The new site in Jincheon County will be able to process around 3 600 tonnes of PV panels a year, The Korea Times reports. The operation will break down the panels into its component parts of frames, junction boxes, back sheets and glass to recover silver, silicon, copper, glass and tin. ‘The whole extraction process leaves no by-products except the extracts so there are no environmental hazards,’ ministry official Cho Soo-yeon explains. 

Another player trying to boost materials recovery in this niche market is the Korea Institute of Energy Research (KIER) in Daejeon. ‘Lead can be extracted after collecting the solar ribbons from spent panels,’ according to Lee Jin-seok from KIER’s Energy Conversion and Storage Materials Laboratory.

His research team also found ways of retrieving aluminium and glass for new alloys and plate glass.

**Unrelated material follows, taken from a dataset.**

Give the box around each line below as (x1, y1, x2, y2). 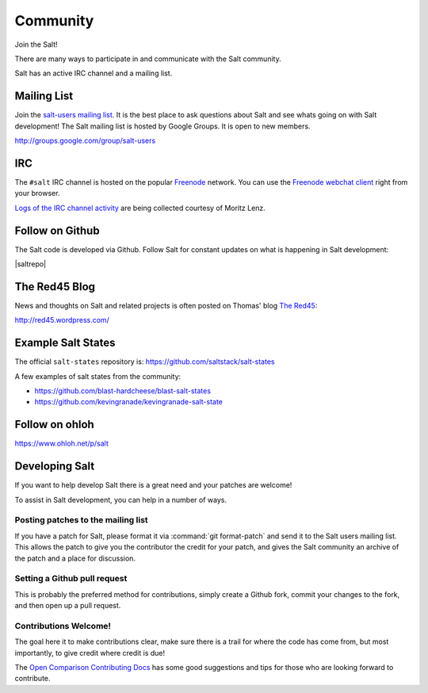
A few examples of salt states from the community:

The materials are separated from the panels either physically or (for glass) thermally.

To recover silicon and copper, solar cells and ribbons are first retrieved and then chemically separated to be recycled into new materials or as parts for the manufacture of PV systems.

Keep in mind that Korea is in ninth place when it comes to the generation of energy from PV panels, producing over 11 000 megawatts last year. Korea’s Environment Institute insists that recycling these units is essential. The organisation estimates that end-of-life solar panels are likely to increase from around 198 tonnes in 2019 to more than 9 600 tonnes in 2023. The figure is expected to reach 16 000 by 2028.